However unlikely, this seems to suggest that CreateCheckPoint() could see
an old value with your patch.  Out of an abundance of caution, I'd
recommend changing this to pg_atomic_compare_exchange_u64() like
pg_atomic_read_u64_impl() does in generic.h.

@@ -4635,7 +4629,6 @@ XLOGShmemInit(void)
 
     SpinLockInit(&XLogCtl->Insert.insertpos_lck);
     SpinLockInit(&XLogCtl->info_lck);
-    SpinLockInit(&XLogCtl->ulsn_lck);
 }

Shouldn't we do the pg_atomic_init_u64() here?  We can still set the
initial value in StartupXLOG(), but it might be safer to initialize the
variable where we are initializing the other shared memory stuff.

Since this isn't a tremendously performance-sensitive area, IMHO we should
code defensively to eliminate any doubts about correctness and to make it
easier to reason about.

-- 
Nathan Bossart
Amazon Web Services: https://aws.amazon.com



Re: Atomic ops for unlogged LSN

From
Bharath Rupireddy
Date:
On Thu, Nov 2, 2023 at 9:10 AM Nathan Bossart <nathandbossart@gmail.com> wrote:
>
> On Wed, Nov 01, 2023 at 09:15:20PM +0000, John Morris wrote:
> > This is a rebased version . Even though I labelled it “v3”, there should be no changes from “v2”.
>
> Thanks.  I think this is almost ready, but I have to harp on the
> pg_atomic_read_u64() business once more.  The relevant comment in atomics.h
> has this note:
>
>  * The read is guaranteed to return a value as it has been written by this or
>  * another process at some point in the past.
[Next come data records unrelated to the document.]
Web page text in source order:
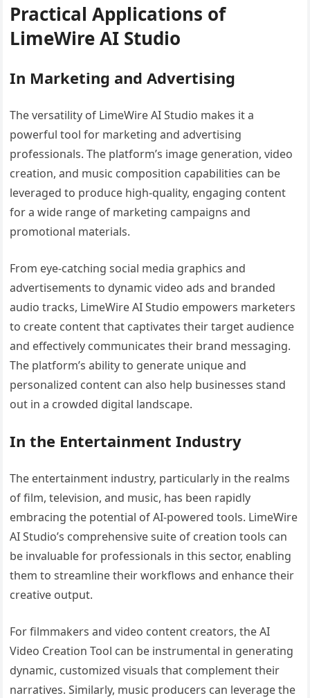
Practical Applications of
LimeWire AI Studio
In Marketing and Advertising
The versatility of LimeWire AI Studio makes it a
powerful tool for marketing and advertising
professionals. The platform’s image generation, video
creation, and music composition capabilities can be
leveraged to produce high-quality, engaging content
for a wide range of marketing campaigns and
promotional materials.
From eye-catching social media graphics and
advertisements to dynamic video ads and branded
audio tracks, LimeWire AI Studio empowers marketers
to create content that captivates their target audience
and effectively communicates their brand messaging.
The platform’s ability to generate unique and
personalized content can also help businesses stand
out in a crowded digital landscape.
In the Entertainment Industry
The entertainment industry, particularly in the realms
of film, television, and music, has been rapidly
embracing the potential of AI-powered tools. LimeWire
AI Studio’s comprehensive suite of creation tools can
be invaluable for professionals in this sector, enabling
them to streamline their workflows and enhance their
creative output.
For filmmakers and video content creators, the AI
Video Creation Tool can be instrumental in generating
dynamic, customized visuals that complement their
narratives. Similarly, music producers can leverage the
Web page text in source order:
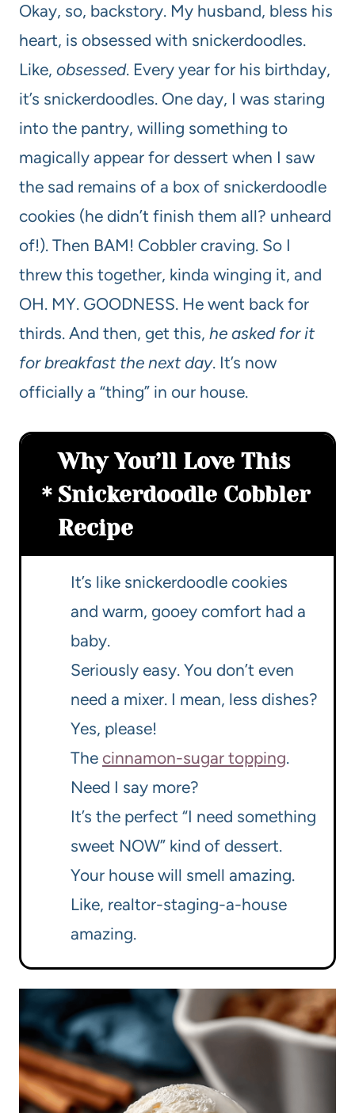
Okay, so, backstory. My husband, bless his
heart, is obsessed with snickerdoodles.
Like, obsessed. Every year for his birthday,
it’s snickerdoodles. One day, I was staring
into the pantry, willing something to
magically appear for dessert when I saw
the sad remains of a box of snickerdoodle
cookies (he didn’t finish them all? unheard
of!). Then BAM! Cobbler craving. So I
threw this together, kinda winging it, and
OH. MY. GOODNESS. He went back for
thirds. And then, get this, he asked for it
for breakfast the next day. It’s now
officially a “thing” in our house.
Why You’ll Love This
Snickerdoodle Cobbler
Recipe
It’s like snickerdoodle cookies
and warm, gooey comfort had a
baby.
Seriously easy. You don’t even
need a mixer. I mean, less dishes?
Yes, please!
The cinnamon-sugar topping.
Need I say more?
It’s the perfect “I need something
sweet NOW” kind of dessert.
Your house will smell amazing.
Like, realtor-staging-a-house
amazing.

There's however no cache
>  * coherency interaction guaranteeing the value hasn't since been written to
>  * again.
>
> However unlikely, this seems to suggest that CreateCheckPoint() could see
> an old value with your patch.  Out of an abundance of caution, I'd
> recommend changing this to pg_atomic_compare_exchange_u64() like
> pg_atomic_read_u64_impl() does in generic.h.

+1. pg_atomic_read_u64 provides no barrier semantics whereas
pg_atomic_compare_exchange_u64 does. Without the barrier, it might
happen that the value is read while the other backend is changing it.
I think something like below providing full barrier semantics looks
fine to me:

XLogRecPtr ulsn;

pg_atomic_compare_exchange_u64(&XLogCtl->unloggedLSN, &ulsn, 0);
ControlFile->unloggedLSN = ulsn;

> @@ -4635,7 +4629,6 @@ XLOGShmemInit(void)
>
>         SpinLockInit(&XLogCtl->Insert.insertpos_lck);
>         SpinLockInit(&XLogCtl->info_lck);
> -       SpinLockInit(&XLogCtl->ulsn_lck);
>  }
>
> Shouldn't we do the pg_atomic_init_u64() here?  We can still set the
> initial value in StartupXLOG(), but it might be safer to initialize the
> variable where we are initializing the other shared memory stuff.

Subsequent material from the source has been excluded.